In order to appreciate the database object
model, it is important to understand all of the basic data structures that have
been used in the past, and which are being used again inside database objects.
In this chapter we will review the evolution of database management from
pre-database systems through to today's object technology databases with a focus
on how these data structures apply to database object technology. We will also
examine the hybrid database architectures including the object/relational hybrid
and explain why this approach has become popular for certain applications. The
aim of this chapter is to introduce the important concepts for each of the
database architectures and show how the concepts developed in these
architectures have been implemented in database objects.
Pre-database information storage
In the pre-database era, most records were put
in a folder and then the secretary would put them in a filing cabinet,
alphabetically of course, so any one could find the records needed when they
were desired. Unfortunately, each secretary had their own unique method of
filing, and the concept of alphabetical order was usually unique to the
secretary. So, if you needed some data, you generally waited until they
returned. In short, data storage was unique to the person who was storing the
data and the data was not always accessible when it was needed.
Flat file processing
After computers were invented people began to
realize the potential of the database storage. Data could be stored on a
computer, and computer programs were written to store, retrieve, and update this
data. The early computers were great at ?number crunching?, that is calculating
things like totals, averages, and standard deviations. Also, the computer was
great at doing the same thing over and over without making a mistake.
Consequently, the first computer applications were targeted at tasks which were
both repetitive and well structured. Programs and data were generally stored on
punched cards and read into the computer via a card reader. The data was then
kept in files on disk, drum, or magnetic tapes.
Flat files
Before databases were introduced, many
?database? systems were really nothing more than a loose collection of flat
files. These were called ?flat files? because they were not linked to other
database records, and each record in the file was independent of the other
records. Flat files can be stored in several formats, including the physical
sequential and direct access format.
Physical sequential files stored fixed-length
records in a linear fashion, such that it was necessary to read the file from
front-to-back to retrieve a record in the middle of the file.

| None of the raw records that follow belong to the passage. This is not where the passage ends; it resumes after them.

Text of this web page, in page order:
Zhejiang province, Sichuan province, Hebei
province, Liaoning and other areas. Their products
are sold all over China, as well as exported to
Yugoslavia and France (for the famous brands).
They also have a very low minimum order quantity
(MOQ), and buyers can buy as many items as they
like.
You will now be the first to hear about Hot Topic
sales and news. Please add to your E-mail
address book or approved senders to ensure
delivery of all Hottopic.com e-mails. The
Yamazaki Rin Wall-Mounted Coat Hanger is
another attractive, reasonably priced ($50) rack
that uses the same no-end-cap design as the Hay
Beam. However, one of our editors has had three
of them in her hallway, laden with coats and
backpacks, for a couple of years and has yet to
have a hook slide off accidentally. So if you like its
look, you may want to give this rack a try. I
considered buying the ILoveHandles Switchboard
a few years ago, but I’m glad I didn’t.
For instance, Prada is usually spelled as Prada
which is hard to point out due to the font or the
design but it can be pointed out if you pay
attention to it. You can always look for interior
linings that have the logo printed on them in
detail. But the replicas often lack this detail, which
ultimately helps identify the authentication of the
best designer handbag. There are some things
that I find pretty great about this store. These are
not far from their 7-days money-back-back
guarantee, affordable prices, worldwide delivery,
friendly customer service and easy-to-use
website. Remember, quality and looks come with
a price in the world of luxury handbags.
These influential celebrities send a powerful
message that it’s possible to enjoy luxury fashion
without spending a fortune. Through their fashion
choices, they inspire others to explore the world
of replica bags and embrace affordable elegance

Basically, a flat file was updated by merging
the existing master file with a new data file and the outcome was a new master
file. (Figure 2-1) The result of merging the old master file with a daily
transaction file created an audit trail of sorts, such that the old master tapes
reflected the content of the file at any given day.

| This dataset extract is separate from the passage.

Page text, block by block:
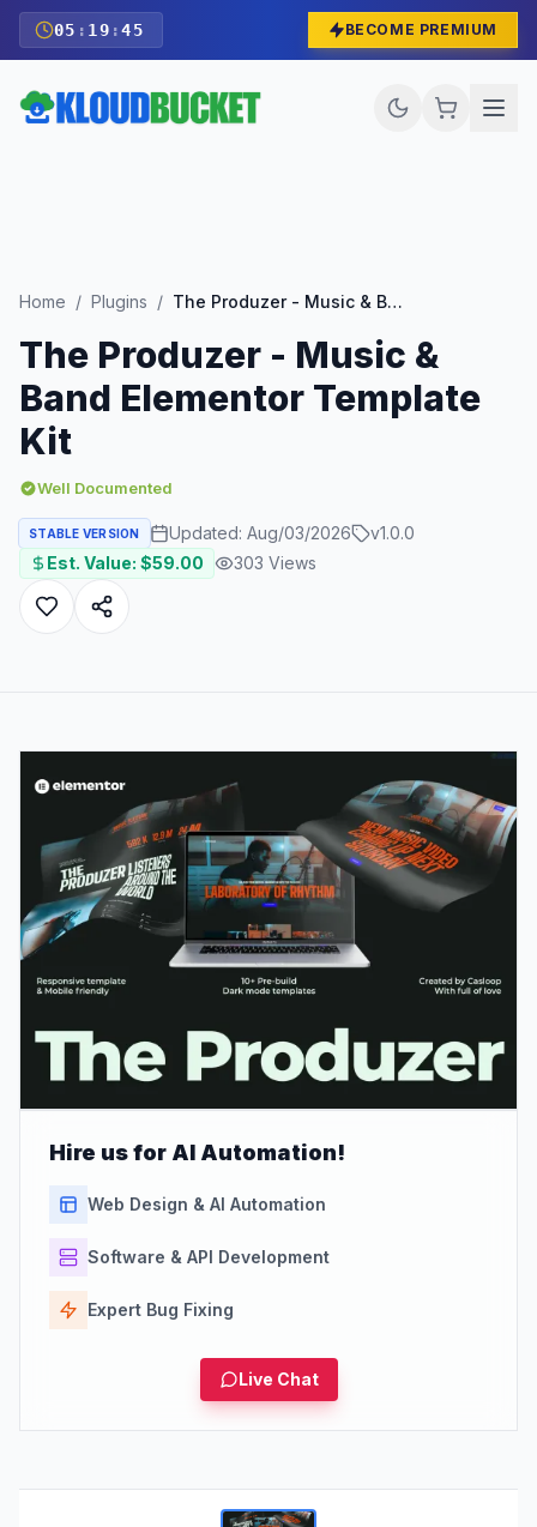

Figure 2-1 Physical Sequential file updating
To find a record in a sequential file, the
system starts at the beginning of the file, and reads the file one record at a
time until it finds the desired record. It is impossible to update any record
in a physical sequential file without re-writing the entire file. Because the
file has to be re-written anyway, magnetic tape is ideal since it costs thousand
of times less than disk storage. Magnetic tapes only support sequential
organization, and are mainly used for very large amounts of data.

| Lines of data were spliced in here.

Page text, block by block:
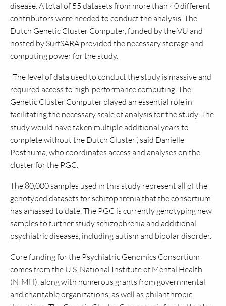
disease. A total of 55 datasets from more than 40 different
contributors were needed to conduct the analysis. The
Dutch Genetic Cluster Computer, funded by the VU and
hosted by SurfSARA provided the necessary storage and
computing power for the study.
“The level of data used to conduct the study is massive and
required access to high-performance computing. The
Genetic Cluster Computer played an essential role in
facilitating the necessary scale of analysis for the study. The
study would have taken multiple additional years to
complete without the Dutch Cluster”, said Danielle
Posthuma, who coordinates access and analyses on the
cluster for the PGC.
The 80,000 samples used in this study represent all of the
genotyped datasets for schizophrenia that the consortium
has amassed to date. The PGC is currently genotyping new
samples to further study schizophrenia and additional
psychiatric diseases, including autism and bipolar disorder.
Core funding for the Psychiatric Genomics Consortium
comes from the U.S. National Institute of Mental Health
(NIMH), along with numerous grants from governmental
and charitable organizations, as well as philanthropic

It is interesting to note that in 1997, more
data is stored in physical-sequential format than in all of the other file
formats. Companies are still using a flat-file architecture because of systems
that contain large amounts of unchanging, infrequently used data. Magnetic
tapes, which are 10,000 times cheaper than disk, are still the most economical
way to store large volumes of data.
So why talk about this antiquated method of file
storage? It turns out that the Common Object Request Broker Architecture
(CORBA) specifications allows for physical sequential files to be passed as
database objects in a distributed environment.
Physical
sequential files are said to be non-keyed files because they must always be
retrieved in the same order. The terms ?QSAM? (pronounced que-sam) and ?BSAM?
(pronounced bee-sam) were often used to describe physical sequential files in an
IBM mainframe environment. BSAM stands for the Basic Sequential Access Method,
and QSAM stands for the Queued Sequential Access Method (QSAM). Both of these
methods worked well for sequential files and remain in use today in parts of the
tired world and areas of New Jersey.